Sunday, November 2, 2014

You Don't Have to Try So Hard

As a follow-up to my last post, I have not been trying so hard.

Aside from the wedding I went to, I have not worn any makeup other than eye liner and mascara in three weeks.

If I'm being honest, I miss the compliments.

But I like the time I spend thinking more about God or about school in the mornings.

I won't say this is because I haven't been wearing makeup, but doors have been opening up for me. I know at least one of those doors opened because I was discussing my return to my natural state with someone.

I've spent more time writing, more time working out, more time journaling.



This photo was taken today while I was working on a project with a friend. Before I left my house (15 minutes late), I thought about putting on a whole face of makeup, but decided it was unnecessary.  I guess I knew in my gut that we would take photos.  When my friend starting taking candids of me while I was writing, I said, "If I'd known you wanted to take pics, I'd have been cuter." He said "You don't have to be cute to make history."  I'd have preferred he say, "You're cute enough already." But, what he did say is true.  I also know I will look back in twenty years and either think "I should have fixed my hair and worn makeup" or think "That was when I stopped caring so much about my outward appearance. I cared more about what I was doing than how I looked doing it."

For this perspective and for a huge spiritual step in the right direction, I thank my friend Maria Atkinson who beautifully walks around Haiti wearing no makeup, hair sometimes in dreadlocks or cornrows, and sometimes in a pixie cut, loving people to life. You are beautiful.  If people begin to be able to look at me and see anything like what I see when I look at you then I will consider myself a success.

My conclusion is that Colbie was right: you don't have to try so hard. You definitely don't have to give it all away.
She was also wrong, because there are some things you should try at, some things you should let break you.  I've decided to try and walk a few miles a few times a week, and do yoga on the off days if not every day.  I've decided to try and eat only food that will nourish me.  In fact, my mom and I are doing a 5-Day Reset with Shaklee starting tomorrow. Then extreme clean eating until Thanksgiving when I'll assess my progress.

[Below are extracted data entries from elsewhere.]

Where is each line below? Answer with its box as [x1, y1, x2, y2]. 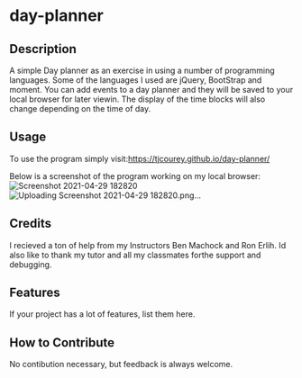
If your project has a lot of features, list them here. [9, 309, 196, 319]
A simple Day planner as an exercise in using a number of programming [9, 65, 275, 76]
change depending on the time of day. [9, 103, 151, 113]
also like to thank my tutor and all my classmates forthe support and [9, 249, 261, 260]
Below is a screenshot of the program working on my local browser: [9, 170, 261, 181]
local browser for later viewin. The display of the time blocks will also [9, 94, 266, 104]
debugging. [9, 258, 52, 270]
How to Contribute [9, 335, 115, 350]
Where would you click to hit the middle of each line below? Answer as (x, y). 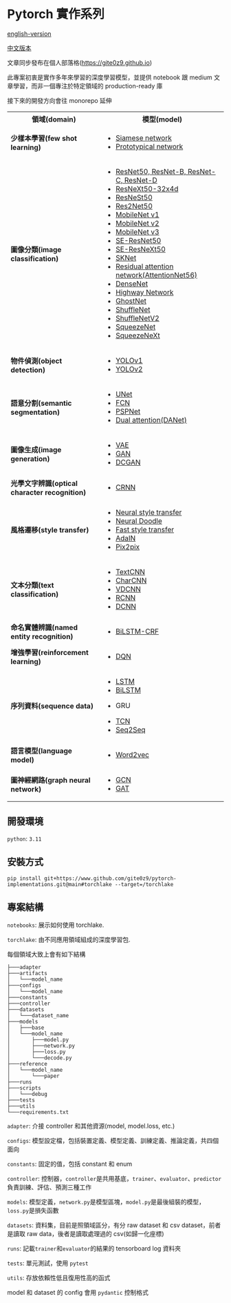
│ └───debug (27, 1095)
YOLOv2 (129, 369)
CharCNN (131, 580)
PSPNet (128, 411)
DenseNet (132, 284)
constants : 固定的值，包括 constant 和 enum (70, 1164)
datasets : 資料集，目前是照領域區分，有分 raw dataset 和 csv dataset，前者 (114, 1225)
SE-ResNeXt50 (141, 249)
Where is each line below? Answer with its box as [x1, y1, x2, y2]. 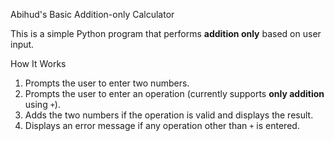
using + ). [24, 99, 61, 110]
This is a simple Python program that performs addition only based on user [10, 28, 322, 39]
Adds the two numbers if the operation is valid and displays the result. [24, 109, 314, 121]
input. [10, 39, 35, 50]
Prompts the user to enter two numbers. [24, 77, 190, 89]
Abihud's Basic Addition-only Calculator [10, 9, 175, 20]
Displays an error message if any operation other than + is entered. [24, 120, 300, 131]
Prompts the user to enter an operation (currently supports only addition [24, 88, 325, 99]
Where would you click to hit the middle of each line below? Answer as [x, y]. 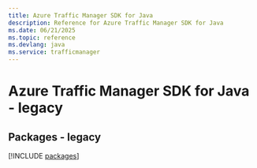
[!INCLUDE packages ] [44, 156]
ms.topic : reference [42, 37]
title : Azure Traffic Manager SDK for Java [81, 15]
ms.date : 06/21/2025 [42, 30]
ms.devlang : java [37, 45]
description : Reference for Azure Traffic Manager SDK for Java [116, 23]
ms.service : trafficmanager [54, 52]
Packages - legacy [54, 137]
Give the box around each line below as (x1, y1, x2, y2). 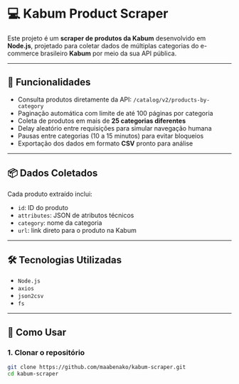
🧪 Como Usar (7, 326, 67, 338)
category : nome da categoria (17, 218, 102, 227)
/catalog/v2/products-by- (133, 97, 210, 104)
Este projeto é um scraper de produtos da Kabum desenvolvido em (7, 33, 206, 43)
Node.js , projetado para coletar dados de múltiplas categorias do (7, 41, 199, 50)
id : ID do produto (17, 203, 69, 212)
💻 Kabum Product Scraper (7, 6, 169, 22)
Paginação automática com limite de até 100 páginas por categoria (17, 109, 213, 117)
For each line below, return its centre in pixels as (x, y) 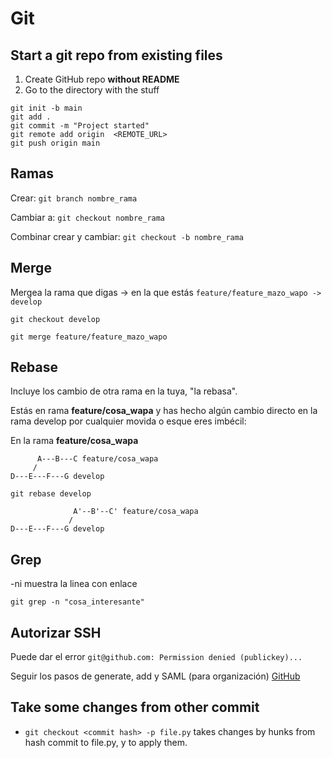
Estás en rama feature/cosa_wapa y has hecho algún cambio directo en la (164, 411)
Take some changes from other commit (135, 707)
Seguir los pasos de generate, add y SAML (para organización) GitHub (155, 676)
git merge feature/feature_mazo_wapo (89, 337)
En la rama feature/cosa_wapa (74, 441)
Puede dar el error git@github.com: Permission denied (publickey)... (156, 657)
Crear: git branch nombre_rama (74, 198)
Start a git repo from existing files (116, 55)

I think what I really learned is that you have to try at the right things. And the real message is that you don't have to fit into someone else's mold.  I don't have to be a glamor girl.  I genuinely like pretty and pink and sparkles and fashion, but I like them better when I'm healthier.  Until I'm healthy, it's like dressing up a garbage can. That doesn't make much sense.
Thank you for the burst of inspiration today from Carlie, @RegularGirlFitness (on Instagram), also.

And I need to remain focused on the spiritual, the eternal, also. If I was there, and we talked, and we prayed, and we felt God together, does it matter how I looked?  I think, not really.

"Do you like you?"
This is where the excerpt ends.